[Records for the exercise — start]
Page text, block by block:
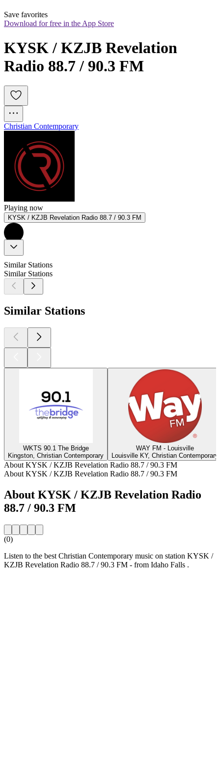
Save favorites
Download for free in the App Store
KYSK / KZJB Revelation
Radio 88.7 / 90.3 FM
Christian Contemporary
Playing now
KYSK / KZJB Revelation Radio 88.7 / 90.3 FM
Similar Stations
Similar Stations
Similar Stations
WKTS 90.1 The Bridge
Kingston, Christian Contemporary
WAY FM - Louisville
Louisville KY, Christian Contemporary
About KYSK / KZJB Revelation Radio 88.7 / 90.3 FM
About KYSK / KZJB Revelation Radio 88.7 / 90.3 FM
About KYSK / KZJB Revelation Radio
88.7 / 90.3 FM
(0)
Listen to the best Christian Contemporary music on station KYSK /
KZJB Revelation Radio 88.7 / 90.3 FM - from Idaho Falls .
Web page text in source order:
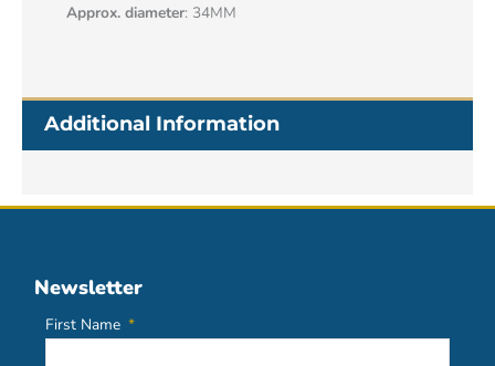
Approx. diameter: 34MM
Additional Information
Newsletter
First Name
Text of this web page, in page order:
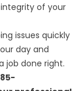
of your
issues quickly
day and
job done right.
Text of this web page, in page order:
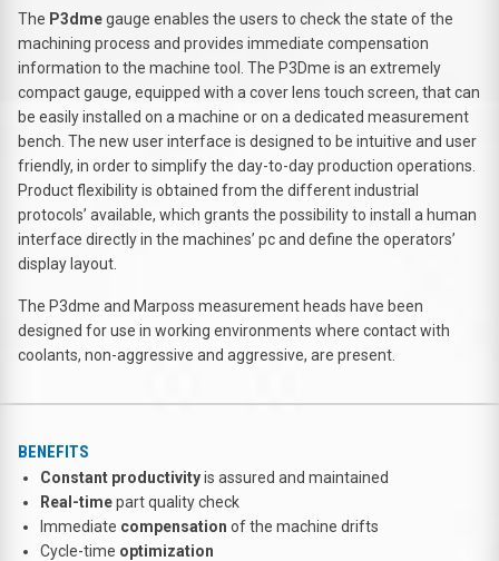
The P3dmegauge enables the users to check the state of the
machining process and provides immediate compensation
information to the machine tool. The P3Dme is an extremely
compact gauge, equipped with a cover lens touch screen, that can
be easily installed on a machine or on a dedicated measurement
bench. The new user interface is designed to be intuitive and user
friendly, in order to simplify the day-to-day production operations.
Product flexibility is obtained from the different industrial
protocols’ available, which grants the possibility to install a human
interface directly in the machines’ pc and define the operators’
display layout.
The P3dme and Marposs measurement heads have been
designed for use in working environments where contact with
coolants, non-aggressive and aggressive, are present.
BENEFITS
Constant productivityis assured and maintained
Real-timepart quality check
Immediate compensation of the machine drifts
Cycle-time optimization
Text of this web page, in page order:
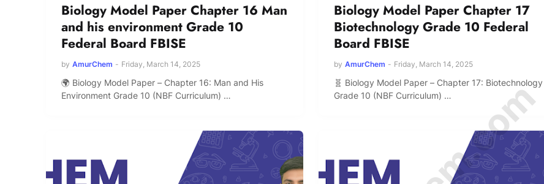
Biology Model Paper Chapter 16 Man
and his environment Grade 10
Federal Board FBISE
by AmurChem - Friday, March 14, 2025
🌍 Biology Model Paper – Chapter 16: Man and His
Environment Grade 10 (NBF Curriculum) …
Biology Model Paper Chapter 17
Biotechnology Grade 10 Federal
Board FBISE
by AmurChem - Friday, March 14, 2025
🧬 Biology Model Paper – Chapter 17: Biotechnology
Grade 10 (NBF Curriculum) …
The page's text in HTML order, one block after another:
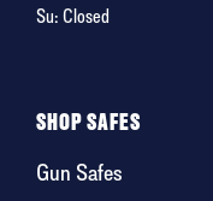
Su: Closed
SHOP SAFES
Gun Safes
[Records for the exercise — finish]
## What to produce
The entries above must be output exactly, with every image left out.

## Solution
Page text, block by block:
Save favorites
Download for free in the App Store
KYSK / KZJB Revelation
Radio 88.7 / 90.3 FM
Christian Contemporary
Playing now
KYSK / KZJB Revelation Radio 88.7 / 90.3 FM
Similar Stations
Similar Stations
Similar Stations
WKTS 90.1 The Bridge
Kingston, Christian Contemporary
WAY FM - Louisville
Louisville KY, Christian Contemporary
About KYSK / KZJB Revelation Radio 88.7 / 90.3 FM
About KYSK / KZJB Revelation Radio 88.7 / 90.3 FM
About KYSK / KZJB Revelation Radio
88.7 / 90.3 FM
(0)
Listen to the best Christian Contemporary music on station KYSK /
KZJB Revelation Radio 88.7 / 90.3 FM - from Idaho Falls .
Web page text in source order:
Approx. diameter: 34MM
Additional Information
Newsletter
First Name
Text of this web page, in page order:
of your
issues quickly
day and
job done right.
Text of this web page, in page order:
The P3dmegauge enables the users to check the state of the
machining process and provides immediate compensation
information to the machine tool. The P3Dme is an extremely
compact gauge, equipped with a cover lens touch screen, that can
be easily installed on a machine or on a dedicated measurement
bench. The new user interface is designed to be intuitive and user
friendly, in order to simplify the day-to-day production operations.
Product flexibility is obtained from the different industrial
protocols’ available, which grants the possibility to install a human
interface directly in the machines’ pc and define the operators’
display layout.
The P3dme and Marposs measurement heads have been
designed for use in working environments where contact with
coolants, non-aggressive and aggressive, are present.
BENEFITS
Constant productivityis assured and maintained
Real-timepart quality check
Immediate compensation of the machine drifts
Cycle-time optimization
Text of this web page, in page order:
Biology Model Paper Chapter 16 Man
and his environment Grade 10
Federal Board FBISE
by AmurChem - Friday, March 14, 2025
🌍 Biology Model Paper – Chapter 16: Man and His
Environment Grade 10 (NBF Curriculum) …
Biology Model Paper Chapter 17
Biotechnology Grade 10 Federal
Board FBISE
by AmurChem - Friday, March 14, 2025
🧬 Biology Model Paper – Chapter 17: Biotechnology
Grade 10 (NBF Curriculum) …
The page's text in HTML order, one block after another:
Su: Closed
SHOP SAFES
Gun Safes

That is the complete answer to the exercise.